Please write out, exactly as given, the line that contains "to send the data to the requester. (101, 195)" and all lines that follow it through the end of the listing, and nothing else.

EXERCISE MATERIALS.
━━━━━━━━━━━━━━━━

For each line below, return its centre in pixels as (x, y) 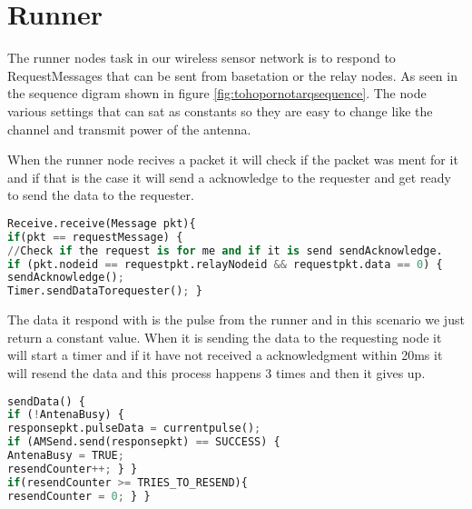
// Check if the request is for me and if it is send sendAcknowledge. (225, 250)
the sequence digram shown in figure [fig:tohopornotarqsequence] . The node (217, 93)
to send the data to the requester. (101, 195)
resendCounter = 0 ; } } (79, 496)
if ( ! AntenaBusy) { (66, 415)
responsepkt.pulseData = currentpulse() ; (134, 429)
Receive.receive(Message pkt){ (102, 223)
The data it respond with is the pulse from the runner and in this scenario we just (236, 319)

━━━━━━━━━━━━━━━━

EXERCISE SOLUTION.
to send the data to the requester. (101, 195)
resendCounter = 0 ; } } (79, 496)
if ( ! AntenaBusy) { (66, 415)
responsepkt.pulseData = currentpulse() ; (134, 429)
Receive.receive(Message pkt){ (102, 223)
The data it respond with is the pulse from the runner and in this scenario we just (236, 319)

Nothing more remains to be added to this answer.